Lichens actually are formed by the marriage of green or blue-green algae and a fungus. The two organisms partner together and live as one, each depending on the other for survival.

The roles of the partnership are complex, but in general, the fungus provides protection and moisture, allowing algae to survive in drier places than they could on their own.

While lichens themselves do not harm plants, they may indicate that a plant is under stress. Trees that are declining generally have smaller and fewer leaves than normal, allowing more sunlight to reach the trunk and branches.

Lichens take advantage of the increased light and become more abundant on the bark. For this reason, many people mistakenly believe that lichens are killing the plant.

Actually, lichens are just using the bark as a place to sit and take advantage of the sunlight that they use to make their own food.

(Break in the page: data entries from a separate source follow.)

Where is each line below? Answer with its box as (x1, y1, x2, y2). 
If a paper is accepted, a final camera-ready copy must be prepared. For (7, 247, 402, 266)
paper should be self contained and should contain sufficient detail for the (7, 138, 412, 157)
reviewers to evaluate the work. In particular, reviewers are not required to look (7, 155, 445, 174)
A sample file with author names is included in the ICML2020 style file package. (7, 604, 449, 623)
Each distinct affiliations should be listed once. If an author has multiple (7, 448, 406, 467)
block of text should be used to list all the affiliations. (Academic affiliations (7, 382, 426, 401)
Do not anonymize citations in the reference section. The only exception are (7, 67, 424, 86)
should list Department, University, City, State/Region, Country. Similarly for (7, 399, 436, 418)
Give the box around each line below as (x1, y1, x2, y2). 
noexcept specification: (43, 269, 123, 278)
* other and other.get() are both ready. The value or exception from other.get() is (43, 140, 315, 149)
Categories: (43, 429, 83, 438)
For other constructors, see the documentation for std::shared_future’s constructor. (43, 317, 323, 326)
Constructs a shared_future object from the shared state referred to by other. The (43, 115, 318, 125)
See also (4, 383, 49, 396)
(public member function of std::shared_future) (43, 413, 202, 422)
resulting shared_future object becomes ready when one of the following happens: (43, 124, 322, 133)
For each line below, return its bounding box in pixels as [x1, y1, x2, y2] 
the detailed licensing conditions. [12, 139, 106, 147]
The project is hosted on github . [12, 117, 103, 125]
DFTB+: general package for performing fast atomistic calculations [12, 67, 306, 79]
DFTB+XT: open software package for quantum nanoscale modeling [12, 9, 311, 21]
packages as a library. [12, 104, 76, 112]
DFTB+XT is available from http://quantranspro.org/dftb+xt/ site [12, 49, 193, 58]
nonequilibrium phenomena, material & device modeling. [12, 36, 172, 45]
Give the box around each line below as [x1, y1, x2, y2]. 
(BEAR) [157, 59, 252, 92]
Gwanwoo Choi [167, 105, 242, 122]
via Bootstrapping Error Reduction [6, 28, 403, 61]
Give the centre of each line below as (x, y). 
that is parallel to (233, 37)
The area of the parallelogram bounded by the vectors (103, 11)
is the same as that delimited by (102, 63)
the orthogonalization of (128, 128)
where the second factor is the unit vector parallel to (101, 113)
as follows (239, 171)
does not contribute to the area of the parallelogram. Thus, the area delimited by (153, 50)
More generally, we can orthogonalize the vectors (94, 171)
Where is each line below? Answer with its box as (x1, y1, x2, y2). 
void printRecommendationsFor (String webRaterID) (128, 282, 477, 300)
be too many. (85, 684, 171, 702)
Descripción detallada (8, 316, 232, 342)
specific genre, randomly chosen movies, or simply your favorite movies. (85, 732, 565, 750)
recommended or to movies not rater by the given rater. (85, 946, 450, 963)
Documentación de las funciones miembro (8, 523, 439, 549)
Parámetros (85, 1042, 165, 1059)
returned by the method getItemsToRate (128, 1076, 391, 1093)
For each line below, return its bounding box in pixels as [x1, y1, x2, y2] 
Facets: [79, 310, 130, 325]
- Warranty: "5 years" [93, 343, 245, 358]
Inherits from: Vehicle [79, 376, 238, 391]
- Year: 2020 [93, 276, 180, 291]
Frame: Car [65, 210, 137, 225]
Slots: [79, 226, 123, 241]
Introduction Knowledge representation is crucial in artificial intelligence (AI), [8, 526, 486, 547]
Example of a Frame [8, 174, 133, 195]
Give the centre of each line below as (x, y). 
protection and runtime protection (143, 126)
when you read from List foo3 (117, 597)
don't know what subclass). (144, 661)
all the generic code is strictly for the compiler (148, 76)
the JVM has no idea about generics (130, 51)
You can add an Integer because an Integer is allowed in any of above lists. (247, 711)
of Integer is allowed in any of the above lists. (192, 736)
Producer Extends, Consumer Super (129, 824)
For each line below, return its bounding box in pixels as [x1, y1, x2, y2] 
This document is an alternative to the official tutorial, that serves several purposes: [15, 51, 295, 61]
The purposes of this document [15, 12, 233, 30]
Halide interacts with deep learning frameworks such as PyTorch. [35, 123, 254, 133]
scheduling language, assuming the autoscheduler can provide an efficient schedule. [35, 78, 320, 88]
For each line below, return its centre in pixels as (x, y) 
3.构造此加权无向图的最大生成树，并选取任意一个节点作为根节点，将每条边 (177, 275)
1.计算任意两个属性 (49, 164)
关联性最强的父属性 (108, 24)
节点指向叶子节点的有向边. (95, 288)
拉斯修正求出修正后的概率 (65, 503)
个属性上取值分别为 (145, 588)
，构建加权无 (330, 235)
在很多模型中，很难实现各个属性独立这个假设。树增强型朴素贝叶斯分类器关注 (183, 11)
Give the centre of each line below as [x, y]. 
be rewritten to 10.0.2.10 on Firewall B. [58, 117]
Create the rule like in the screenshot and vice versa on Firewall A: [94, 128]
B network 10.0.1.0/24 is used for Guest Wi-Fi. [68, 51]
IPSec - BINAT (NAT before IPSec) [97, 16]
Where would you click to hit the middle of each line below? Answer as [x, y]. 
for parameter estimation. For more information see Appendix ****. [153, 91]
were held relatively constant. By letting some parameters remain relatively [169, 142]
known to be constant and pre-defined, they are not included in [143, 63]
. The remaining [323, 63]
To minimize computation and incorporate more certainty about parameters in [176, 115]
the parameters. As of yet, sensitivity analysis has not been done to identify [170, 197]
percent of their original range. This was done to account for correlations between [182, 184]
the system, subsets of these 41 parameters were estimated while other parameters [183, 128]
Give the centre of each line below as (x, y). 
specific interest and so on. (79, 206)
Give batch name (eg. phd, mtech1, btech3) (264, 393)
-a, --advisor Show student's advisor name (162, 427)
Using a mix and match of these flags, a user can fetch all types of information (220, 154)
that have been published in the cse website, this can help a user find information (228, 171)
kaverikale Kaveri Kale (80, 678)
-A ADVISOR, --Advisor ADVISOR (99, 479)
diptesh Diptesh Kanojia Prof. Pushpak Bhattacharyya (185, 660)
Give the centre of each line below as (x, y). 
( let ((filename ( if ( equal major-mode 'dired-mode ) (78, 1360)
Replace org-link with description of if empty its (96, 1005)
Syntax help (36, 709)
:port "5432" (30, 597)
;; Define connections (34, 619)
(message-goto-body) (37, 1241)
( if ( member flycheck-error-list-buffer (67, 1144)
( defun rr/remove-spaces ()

Lichens can act as a “canary in a coal mine.” Heavy lichen growth on a tree or shrub may indicate that the plant is under stress from things like disease, insects, environmental conditions, or cultural problems.

Chemical control of lichens on plants is not typically recommended, but you should take notice of your “canary.” Lichen on older plant material is normal and usually not a concern. Lichen forming on younger plant material is a good indicator of a problem.